GC: I think it’s hard to see a way back for it although the Judge certainly left the door open for turnover rent to continue to be argued. In some ways, it would have been easier for practitioners if she had concluded that the court simply didn’t have jurisdiction to determine a turnover rent. Indeed, there is something of a paradox in the way in which the case was decided. The Judge’s suggestion is that a turnover rent will not be appropriate where it can be shown that the tenant will, as a result, pay a significantly higher (or, presumably, lower) rent than a fixed open market rent because that would be contrary to the policy of the 1954 Act. But if you have to assess the actual rent which would be paid by the actual tenant, that overlooks the disregard in s.34 of the tenant’s occupation of the premises. The hypothetical tenant is not necessarily the actual tenant so how does the court know whether the rent payable by that tenant will be the same as the fixed open market rent which would otherwise have been determined. The Judge actually says at [135] that ordering a turnover rent would result in the actual tenant paying significantly in excess of the open market value and would “take into account the statutory disregards of goodwill and occupation highlighted previously”. My reading of that is that she is saying that it would wrongly take into account something which the Act says must be disregarded. If that reading of the judgment is correct, then it is hard to see why a turnover rent would ever be appropriate.

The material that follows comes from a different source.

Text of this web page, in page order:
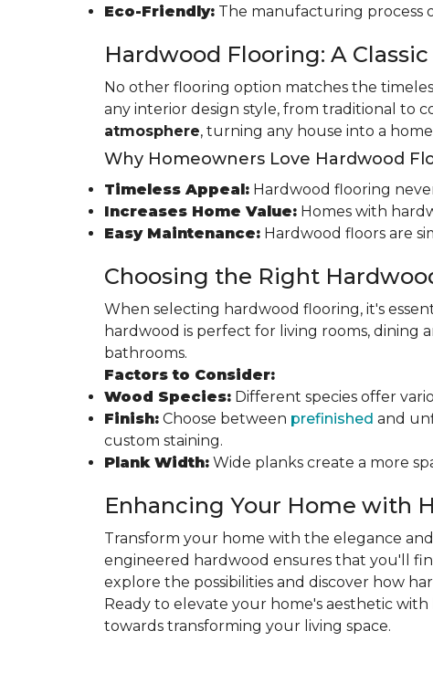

  1. JR: This was a case where it was the Landlord seeking a turnover rent on renewal and it offered a capital contribution of £200,000 if the Tenant would agree to it. Is that permissible under the 1954 Act?

GC: The 1954 Act doesn’t provide for the payment of a capital contribution. It was, essentially, a notional capital contribution designed, I imagine, to allow the landlord to quote a higher “headline” figure for rent. I am not really sure why it was done that way.

  1. JR: As is common with cases spanning the pandemic, the Judge set a different, and higher, interim rent. Are there any lessons to be learnt from this, particularly as to the relevant valuation date?

GC: The relevant valuation date was agreed as 24 June 2017 so there wasn’t much debate about that. The more interesting point on interim rent was which of the exceptions under s.24C(3) of the Act applied in the case. The landlord argued that if a fixed rent was determined that would mean that the terms of the new tenancy would differ from the terms of the existing tenancy (which included a turnover rent provision) such that the newly determined rent would be substantially different from the interim rent. The Judge held that that provision was intended to apply to “terms” as set out in s.35 rather than a s.34 rent provision and that a turnover rent provision was nonetheless a rent provision which did not fall within the ambit of s24C(3)(b).

  1. JR: Is any Appeal likely?

GC: Not to my knowledge

  1. JR: Can you reveal what Decision the Judge made as to costs?

GC: The parties agreed a costs order so the Judge didn’t make any decision. The landlord paid part of my client’s costs.

  1. JR: What lessons did you learn from this case, apart from how to squeeze it into a 4 day Hearing?

GC: Never informally to ask for the hand down of judgment to be delayed by a couple of days to allow me to get back from holiday!